Omit the pictures. Print each entry below exactly.

Stored items from a collection:
......

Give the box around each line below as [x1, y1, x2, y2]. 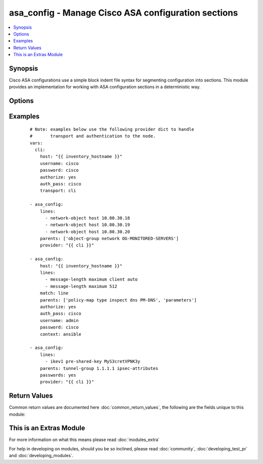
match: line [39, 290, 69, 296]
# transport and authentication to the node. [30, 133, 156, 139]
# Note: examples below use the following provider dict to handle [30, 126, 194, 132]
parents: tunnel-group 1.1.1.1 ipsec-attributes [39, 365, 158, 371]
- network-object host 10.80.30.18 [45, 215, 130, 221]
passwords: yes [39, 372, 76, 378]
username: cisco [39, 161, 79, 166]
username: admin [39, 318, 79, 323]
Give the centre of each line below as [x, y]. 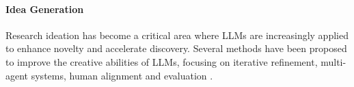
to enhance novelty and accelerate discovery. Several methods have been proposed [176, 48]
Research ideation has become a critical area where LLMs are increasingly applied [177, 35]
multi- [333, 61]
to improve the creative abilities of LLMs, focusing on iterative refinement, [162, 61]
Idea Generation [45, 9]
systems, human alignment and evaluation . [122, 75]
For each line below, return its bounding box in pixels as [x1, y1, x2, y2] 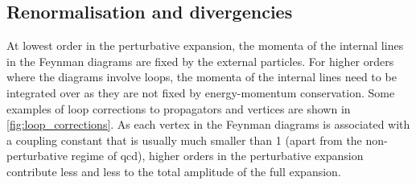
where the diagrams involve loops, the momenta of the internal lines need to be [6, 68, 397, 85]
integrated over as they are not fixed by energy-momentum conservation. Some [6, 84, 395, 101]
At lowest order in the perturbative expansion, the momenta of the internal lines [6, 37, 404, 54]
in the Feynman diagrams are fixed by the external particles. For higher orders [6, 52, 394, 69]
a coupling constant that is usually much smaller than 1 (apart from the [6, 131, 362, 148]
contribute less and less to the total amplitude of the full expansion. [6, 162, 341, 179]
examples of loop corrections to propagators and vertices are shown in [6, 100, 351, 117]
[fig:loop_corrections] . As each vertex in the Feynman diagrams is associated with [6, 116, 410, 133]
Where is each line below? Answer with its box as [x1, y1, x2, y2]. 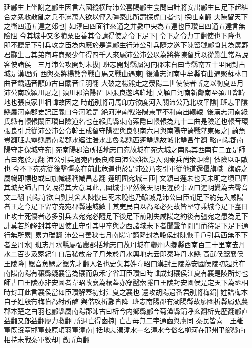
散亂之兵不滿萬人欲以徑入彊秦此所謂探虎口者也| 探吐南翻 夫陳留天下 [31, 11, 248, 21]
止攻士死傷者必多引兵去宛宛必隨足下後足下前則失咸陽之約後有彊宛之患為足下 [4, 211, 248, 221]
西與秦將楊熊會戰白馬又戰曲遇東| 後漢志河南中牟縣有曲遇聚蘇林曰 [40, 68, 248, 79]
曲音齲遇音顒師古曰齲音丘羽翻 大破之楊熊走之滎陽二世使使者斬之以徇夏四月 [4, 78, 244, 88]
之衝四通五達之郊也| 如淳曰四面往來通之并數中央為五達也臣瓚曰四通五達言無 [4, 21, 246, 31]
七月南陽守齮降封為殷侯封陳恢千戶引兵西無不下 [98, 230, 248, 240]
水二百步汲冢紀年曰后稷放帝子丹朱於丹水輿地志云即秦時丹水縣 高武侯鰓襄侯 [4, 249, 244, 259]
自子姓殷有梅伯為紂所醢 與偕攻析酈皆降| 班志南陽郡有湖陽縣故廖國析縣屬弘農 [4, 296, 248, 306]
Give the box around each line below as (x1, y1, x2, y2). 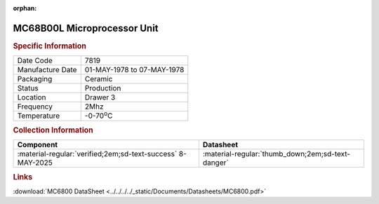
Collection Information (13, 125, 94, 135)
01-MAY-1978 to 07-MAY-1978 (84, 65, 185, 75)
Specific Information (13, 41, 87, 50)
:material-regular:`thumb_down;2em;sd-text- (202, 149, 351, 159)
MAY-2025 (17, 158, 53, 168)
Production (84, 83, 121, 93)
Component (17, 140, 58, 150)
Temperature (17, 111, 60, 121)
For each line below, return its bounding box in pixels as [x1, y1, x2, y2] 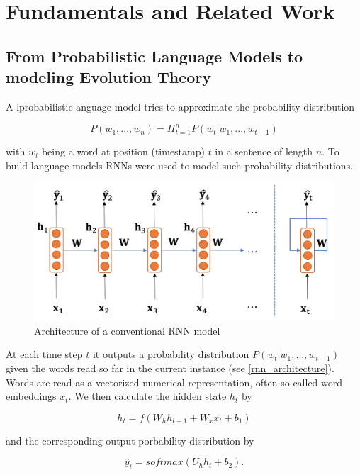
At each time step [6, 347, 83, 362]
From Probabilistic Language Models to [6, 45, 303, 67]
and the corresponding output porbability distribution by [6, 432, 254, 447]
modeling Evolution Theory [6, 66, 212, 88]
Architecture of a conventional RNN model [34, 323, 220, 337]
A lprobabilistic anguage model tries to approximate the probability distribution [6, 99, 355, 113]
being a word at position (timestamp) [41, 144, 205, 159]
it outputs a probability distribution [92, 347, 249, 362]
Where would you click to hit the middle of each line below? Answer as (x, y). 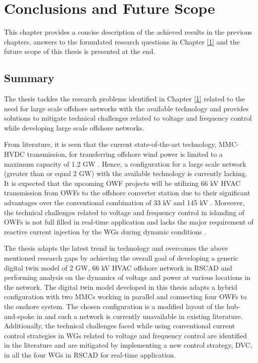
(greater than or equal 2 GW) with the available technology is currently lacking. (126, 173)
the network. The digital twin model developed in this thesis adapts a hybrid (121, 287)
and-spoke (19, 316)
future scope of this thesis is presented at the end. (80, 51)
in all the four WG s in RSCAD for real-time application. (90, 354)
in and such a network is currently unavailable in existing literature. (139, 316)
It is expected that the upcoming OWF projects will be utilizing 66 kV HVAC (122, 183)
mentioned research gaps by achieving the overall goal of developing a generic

......

#### RESULT:
Give the box around each line below as [x1, y1, x2, y2]. 
match: line [39, 290, 69, 296]
# transport and authentication to the node. [30, 133, 156, 139]
# Note: examples below use the following provider dict to handle [30, 126, 194, 132]
parents: tunnel-group 1.1.1.1 ipsec-attributes [39, 365, 158, 371]
- network-object host 10.80.30.18 [45, 215, 130, 221]
passwords: yes [39, 372, 76, 378]
username: cisco [39, 161, 79, 166]
username: admin [39, 318, 79, 323]
Give the centre of each line below as [x, y]. 
to enhance novelty and accelerate discovery. Several methods have been proposed [176, 48]
Research ideation has become a critical area where LLMs are increasingly applied [177, 35]
multi- [333, 61]
to improve the creative abilities of LLMs, focusing on iterative refinement, [162, 61]
Idea Generation [45, 9]
systems, human alignment and evaluation . [122, 75]
For each line below, return its bounding box in pixels as [x1, y1, x2, y2] 
where the diagrams involve loops, the momenta of the internal lines need to be [6, 68, 397, 85]
integrated over as they are not fixed by energy-momentum conservation. Some [6, 84, 395, 101]
At lowest order in the perturbative expansion, the momenta of the internal lines [6, 37, 404, 54]
in the Feynman diagrams are fixed by the external particles. For higher orders [6, 52, 394, 69]
a coupling constant that is usually much smaller than 1 (apart from the [6, 131, 362, 148]
contribute less and less to the total amplitude of the full expansion. [6, 162, 341, 179]
examples of loop corrections to propagators and vertices are shown in [6, 100, 351, 117]
[fig:loop_corrections] . As each vertex in the Feynman diagrams is associated with [6, 116, 410, 133]
Where is each line below? Answer with its box as [x1, y1, x2, y2]. 
散亂之兵不滿萬人欲以徑入彊秦此所謂探虎口者也| 探吐南翻 夫陳留天下 [31, 11, 248, 21]
止攻士死傷者必多引兵去宛宛必隨足下後足下前則失咸陽之約後有彊宛之患為足下 [4, 211, 248, 221]
西與秦將楊熊會戰白馬又戰曲遇東| 後漢志河南中牟縣有曲遇聚蘇林曰 [40, 68, 248, 79]
曲音齲遇音顒師古曰齲音丘羽翻 大破之楊熊走之滎陽二世使使者斬之以徇夏四月 [4, 78, 244, 88]
之衝四通五達之郊也| 如淳曰四面往來通之并數中央為五達也臣瓚曰四通五達言無 [4, 21, 246, 31]
七月南陽守齮降封為殷侯封陳恢千戶引兵西無不下 [98, 230, 248, 240]
水二百步汲冢紀年曰后稷放帝子丹朱於丹水輿地志云即秦時丹水縣 高武侯鰓襄侯 [4, 249, 244, 259]
自子姓殷有梅伯為紂所醢 與偕攻析酈皆降| 班志南陽郡有湖陽縣故廖國析縣屬弘農 [4, 296, 248, 306]
Give the box around each line below as (x1, y1, x2, y2). 
Collection Information (13, 125, 94, 135)
01-MAY-1978 to 07-MAY-1978 (84, 65, 185, 75)
Specific Information (13, 41, 87, 50)
:material-regular:`thumb_down;2em;sd-text- (202, 149, 351, 159)
MAY-2025 (17, 158, 53, 168)
Production (84, 83, 121, 93)
Component (17, 140, 58, 150)
Temperature (17, 111, 60, 121)
For each line below, return its bounding box in pixels as [x1, y1, x2, y2] 
At each time step [6, 347, 83, 362]
From Probabilistic Language Models to [6, 45, 303, 67]
and the corresponding output porbability distribution by [6, 432, 254, 447]
modeling Evolution Theory [6, 66, 212, 88]
Architecture of a conventional RNN model [34, 323, 220, 337]
A lprobabilistic anguage model tries to approximate the probability distribution [6, 99, 355, 113]
being a word at position (timestamp) [41, 144, 205, 159]
it outputs a probability distribution [92, 347, 249, 362]
Where would you click to hit the middle of each line below? Answer as (x, y). 
(greater than or equal 2 GW) with the available technology is currently lacking. (126, 173)
the network. The digital twin model developed in this thesis adapts a hybrid (121, 287)
and-spoke (19, 316)
future scope of this thesis is presented at the end. (80, 51)
in all the four WG s in RSCAD for real-time application. (90, 354)
in and such a network is currently unavailable in existing literature. (139, 316)
It is expected that the upcoming OWF projects will be utilizing 66 kV HVAC (122, 183)
mentioned research gaps by achieving the overall goal of developing a generic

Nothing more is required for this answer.